I was in public school in eighth grade. When health class got to the sex education unit, my mother signed the form with a large NO circled. No, I could not watch poor quality VHS tapes that showed diagrams of the body and said penis sending adolescents into uncontrollable giggles.
If I had questions about sex I could ask her, she told me. We were Seventh Day Adventists, a strict and conservative religion. There was no need for me to learn about sex from my secular teachers. The same teachers waiting in the shadows to pluck kids like me off the straight and narrow path and join them on the road to damnation.
No, my mother said. The other option offered was independent study time in the school library.
“That’s perfect!” my mother decided. “When you were old enough I took you to the library myself and we looked at books about what goes on in your body, remember?” I did.
A week later I find I have the library to myself, being the only one not watching a condom put on a banana or whatever goes on in those things. The library did not have computers or many bells and whistles, but it did have Harry Potter.
Harry Potter was absolutely forbidden. By Seventh Day Adventists, by my mother, and all our godly congregation. A lot of things were forbidden growing up as a Seventh Day Adventist, but there was definitely a scale. Could you bring chicken to the potluck? Most of the church was vegetarian, but you could get away with being a Badventist, sure. But you would never ever ever see pork. That was REALLY forbidden. Sinful. Evil. Against. The. Rules.
And so was Harry Potter.
I had tried to read it before, in seventh grade. A dear friend loaned me the first book every day during geography. I was gifted at tuning out chaos and zoning into stories and plugged away one class period at a time. I didn’t get to finish before the year was over.

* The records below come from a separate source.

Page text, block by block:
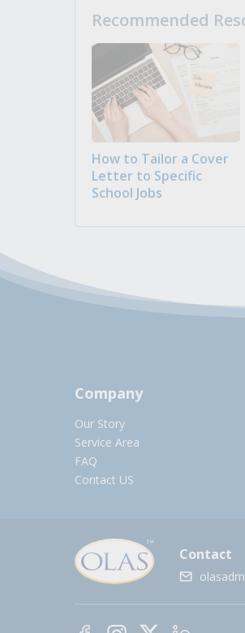
Recommended
How to Tailor a Cover
Letter to Specific
School Jobs
Company
Our Story
Service Area
FAQ
Contact US
Contact

I was afraid keeping my sinful reading a secret would cause my family punishment of some kind. I also believed, as a Seventh Day Adventist, that there would be a period of ten thousand years after the end of the world where the holy could look at every single thing I ever did, thought or dreamt. They were going to find out I read the forbidden book eventually anyway, and the guilt was burning in my stomach. Or maybe that was acid reflux. I came clean about reading the witchcraft to my parents and church.
A year later, with a library free of peering Seventh Day Adventist eyes, I decided to sin again. In rebellion. For being the weird kid at school. Again. For all the restrictions and forbidden experiences off-limits to a good Adventist.

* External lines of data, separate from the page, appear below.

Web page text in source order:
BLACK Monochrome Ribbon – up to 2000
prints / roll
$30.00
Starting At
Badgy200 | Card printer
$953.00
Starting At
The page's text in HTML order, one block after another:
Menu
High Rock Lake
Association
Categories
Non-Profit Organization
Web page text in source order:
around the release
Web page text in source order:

Anxiously I started at the beginning, reading cover to cover in two school days. I absorbed the second book and the rest of the series, all from my school library. The whole series binged in the time it took my classmates to learn what an ovary was. My fingernails were bitten to bleeding and still, I could not find the evil pagan witchcraft my church had warned us was the work of the devil. I had read carefully, examining plot lines closely and searching for double meanings, the whole time well aware future holy eternal beings would see my sin. A sin I already repented for once and here I was again, tearing through the gateway pages.

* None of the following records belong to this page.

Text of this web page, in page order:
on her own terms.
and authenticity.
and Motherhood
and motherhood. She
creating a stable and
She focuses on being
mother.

I was disappointed. It was well written but lacked satanic ceremony instructions. It didn’t seem so demonic to me. I wondered if this was reverse psychology. The build up and anticipation, the chapters read, one class at a time, each day wondering if today was the day I would read words from the devil. With all that to live up to, Snape’s whole arc was a bit anti-climactic.
It sucks when you’ve made this huge conscious decision to sin and try to earn some street cred by reading the devils books, and instead it’s all Hufflepuff and Quidditch and coming of age romance. If I wanted predictable, I would have picked up an Agatha Christie.
Twenty years later it is the secular world that hates J.K. Rowling rightfully so, for her transphobic hate. If she had shown the Seventh Day Adventists this side, they would have made reading the Harry Potter Series a Badge in our Pathfinders group (Seventh Day Adventist Girl Scouts).